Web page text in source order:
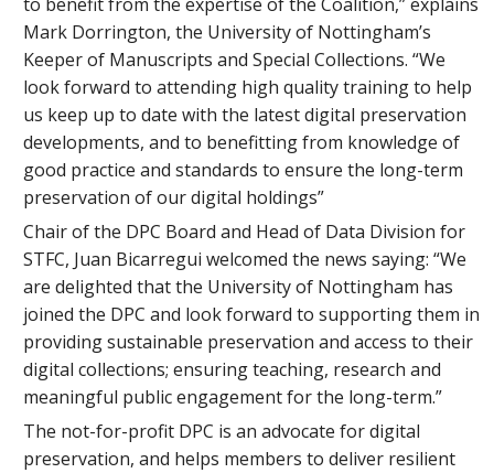
Mark Dorrington, the University of Nottingham’s
Keeper of Manuscripts and Special Collections. “We
look forward to attending high quality training to help
us keep up to date with the latest digital preservation
developments, and to benefitting from knowledge of
good practice and standards to ensure the long-term
preservation of our digital holdings”
Chair of the DPC Board and Head of Data Division for
STFC, Juan Bicarregui welcomed the news saying: “We
are delighted that the University of Nottingham has
joined the DPC and look forward to supporting them in
providing sustainable preservation and access to their
digital collections; ensuring teaching, research and
meaningful public engagement for the long-term.”
The not-for-profit DPC is an advocate for digital
preservation, and helps members to deliver resilient
..........
Aim of the exercise - The line with "digital collections; ensuring" and all lines after it through the end of the data above: write these out exactly and add nothing.

Output for this exercise -
digital collections; ensuring teaching, research and
meaningful public engagement for the long-term.”
The not-for-profit DPC is an advocate for digital
preservation, and helps members to deliver resilient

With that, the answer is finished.